The good news is there are a lot of independent verifications of this:

http://ntrs.nasa.gov/archive/nasa/casi.ntrs.nasa.gov/20110023492_2011024705.pdf

http://physics.fullerton.edu/~jimw/ASPW2012.pdf

http://forum.nasaspaceflight.com/index.php?action=dlattach;topic=31119.0;attach=496011

http://www.otherhand.org/wp-content/uploads/2012/04/STAIF99-Paper-Mahood.pdf

The last paper is interesting because of this:

VALIDATION OF EXPERIMENTAL RESULTS

Naturally when faced with effects as sensational as these, one must be extremely cautious not to jump to

conclusions, tempting though it may be. Accordingly, a great deal of effort has been spent trying to make this effect

"go away." It doesn't, at least when it's not supposed to. While a complete discussion of validation efforts would fill

a paper many times the length of this, the topic deserves at least some mention. Some of the validations include:

· Running the devices with the capacitors shorted. In this case, the currents flowing within the device are the

same, the mechanical operation is the same, but there is no capacitance and no effect is present.

· To rule out non-linear responses of the weighing diaphragm (of which some are generated during testing), runs

were made energizing only the PZT or only the capacitors (the capacitors introduce negligible vibration into the

system). Thus the mechanical vibratory modes were duplicated (when running only the PZTs), but unless both

PZTs and capacitors were properly energized, the effect was absent. Also, holding the mechanical vibratory

modes constant, the effect was noted to scale proportionally to the power applied to the capacitor, while nonlinearities

should scale with the level of vibratory activity. Finally, it was found operation in a vacuum greatly

reduced the oscillatory response, while the stationary effect either remained constant or increased. Were the

effect generated by non-linearity of the spring diaphragm, it would scale with the oscillatory amplitude of the

diaphragm.

· Duplicating the EM environment within the test cell by running a device with unconnected capacitors, and

energizing capacitors immediately adjacent, but unconnected to the device, without effect.

· Running the device in both horizontal and vertical modes to rule out coupling with the local gravitational field.

The thrust produced was the same in both orientations.

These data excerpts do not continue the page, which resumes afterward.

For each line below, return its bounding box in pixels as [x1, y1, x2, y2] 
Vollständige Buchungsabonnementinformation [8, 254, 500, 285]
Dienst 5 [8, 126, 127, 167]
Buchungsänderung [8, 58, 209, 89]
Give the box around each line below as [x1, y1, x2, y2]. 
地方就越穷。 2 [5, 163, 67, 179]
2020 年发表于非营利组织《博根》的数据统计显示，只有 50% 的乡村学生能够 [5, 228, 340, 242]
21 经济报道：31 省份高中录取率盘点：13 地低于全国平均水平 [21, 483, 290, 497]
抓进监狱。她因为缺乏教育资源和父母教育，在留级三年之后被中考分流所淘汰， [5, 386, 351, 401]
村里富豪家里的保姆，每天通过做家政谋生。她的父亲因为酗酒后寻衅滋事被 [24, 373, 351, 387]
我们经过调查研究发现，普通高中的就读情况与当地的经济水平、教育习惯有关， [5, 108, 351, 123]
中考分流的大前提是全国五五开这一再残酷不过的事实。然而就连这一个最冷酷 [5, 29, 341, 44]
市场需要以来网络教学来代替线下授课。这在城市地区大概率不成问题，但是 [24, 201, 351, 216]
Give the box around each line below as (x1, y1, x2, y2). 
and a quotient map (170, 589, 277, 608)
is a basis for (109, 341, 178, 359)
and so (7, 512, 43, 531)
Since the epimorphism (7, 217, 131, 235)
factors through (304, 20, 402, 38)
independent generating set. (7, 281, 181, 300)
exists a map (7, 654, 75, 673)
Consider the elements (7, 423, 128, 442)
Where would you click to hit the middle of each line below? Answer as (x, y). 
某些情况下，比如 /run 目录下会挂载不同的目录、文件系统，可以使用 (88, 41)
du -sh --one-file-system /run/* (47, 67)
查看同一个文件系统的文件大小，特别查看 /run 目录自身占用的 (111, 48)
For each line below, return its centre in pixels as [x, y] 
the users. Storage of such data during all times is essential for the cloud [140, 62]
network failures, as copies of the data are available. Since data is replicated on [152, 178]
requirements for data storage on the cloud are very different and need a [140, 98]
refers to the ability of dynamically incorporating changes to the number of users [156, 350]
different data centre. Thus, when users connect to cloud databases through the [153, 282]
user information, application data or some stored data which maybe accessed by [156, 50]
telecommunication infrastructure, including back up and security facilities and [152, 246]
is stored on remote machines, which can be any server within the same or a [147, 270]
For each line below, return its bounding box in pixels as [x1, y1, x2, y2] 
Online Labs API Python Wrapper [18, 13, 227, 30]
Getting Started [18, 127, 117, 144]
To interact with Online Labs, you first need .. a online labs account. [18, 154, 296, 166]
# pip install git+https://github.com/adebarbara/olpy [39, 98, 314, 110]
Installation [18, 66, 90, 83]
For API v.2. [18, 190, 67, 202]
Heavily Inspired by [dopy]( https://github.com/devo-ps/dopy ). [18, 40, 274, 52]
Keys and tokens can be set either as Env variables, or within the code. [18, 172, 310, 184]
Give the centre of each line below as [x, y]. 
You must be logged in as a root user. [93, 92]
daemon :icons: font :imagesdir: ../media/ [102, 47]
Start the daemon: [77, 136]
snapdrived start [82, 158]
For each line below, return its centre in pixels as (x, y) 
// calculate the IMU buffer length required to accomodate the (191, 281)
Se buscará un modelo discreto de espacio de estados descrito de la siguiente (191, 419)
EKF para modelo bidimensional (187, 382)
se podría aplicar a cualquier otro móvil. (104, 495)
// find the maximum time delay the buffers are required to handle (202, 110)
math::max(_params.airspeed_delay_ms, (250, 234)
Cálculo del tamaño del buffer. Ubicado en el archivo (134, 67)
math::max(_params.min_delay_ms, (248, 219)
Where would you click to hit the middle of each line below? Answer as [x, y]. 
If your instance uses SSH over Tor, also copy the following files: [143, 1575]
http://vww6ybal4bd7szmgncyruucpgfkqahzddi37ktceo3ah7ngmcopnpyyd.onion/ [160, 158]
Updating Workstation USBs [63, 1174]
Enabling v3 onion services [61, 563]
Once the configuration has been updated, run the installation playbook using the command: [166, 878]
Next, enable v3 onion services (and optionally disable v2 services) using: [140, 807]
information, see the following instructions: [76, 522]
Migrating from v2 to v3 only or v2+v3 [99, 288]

· Observing the presence of the effect using several "garden variety" capacitors. While thrust produced was very

low and partially masked by the noise induced by the electromechanical activity of the capacitors, it was still

clearly identifiable.

· Verifying that the output scales proportionally to the power applied to the capacitors, as predicted.

· Noting that peak force outputs correspond with the measured peak, absolute accelerations of the capacitors.

· Shifting the phase relationship between the capacitors and PZTs over a sequence of runs. The results show a

shift from a maximum positive force, to a maximum negative force, and back to positive, over 2p radians, as

predicted.

· Running the device in a vacuum to rule out spurious effects from ultrasonic standing waves.

· "Inadvertent" validations wherein a capacitor unexpectedly cracks or becomes damaged during a testing

sequence and noting the simultaneous drop in the magnitude of the effect.

And in the PPT slide:

Thermal Effects:

Qualitatively, the spectacular thrusts of the previous slides

are hard to discriminate from thermal effects, for when

the rate at which heating takes place in the device changes

quickly, the rate of thermal expansion of the device also

changes, and this can produce a thrust on the balance

beam.

Steady heating and expansion do not produce a force on

the beam, for the expansion proceeds at constant velocity.

Dean drive effect:

Earlier work showed no appreciable change

in the thrust signals when all of the vibrations

damping was removed, indicating that the

thrust signals are not attributable to a Dean

drive effect.

That conclusion is further supported by the

response of the accelerometers fixed to the

central balance beam support column and

the collection of data for full vibration

isolation, and when part of the isolation

measures were removed.

TL;DR: They already tried hard to exclude another potential source of anomalous thrust, but it is still there

And the weird thing is most of those papers say that this effect could be used to make warp drives and transversable wormhole. Go figure.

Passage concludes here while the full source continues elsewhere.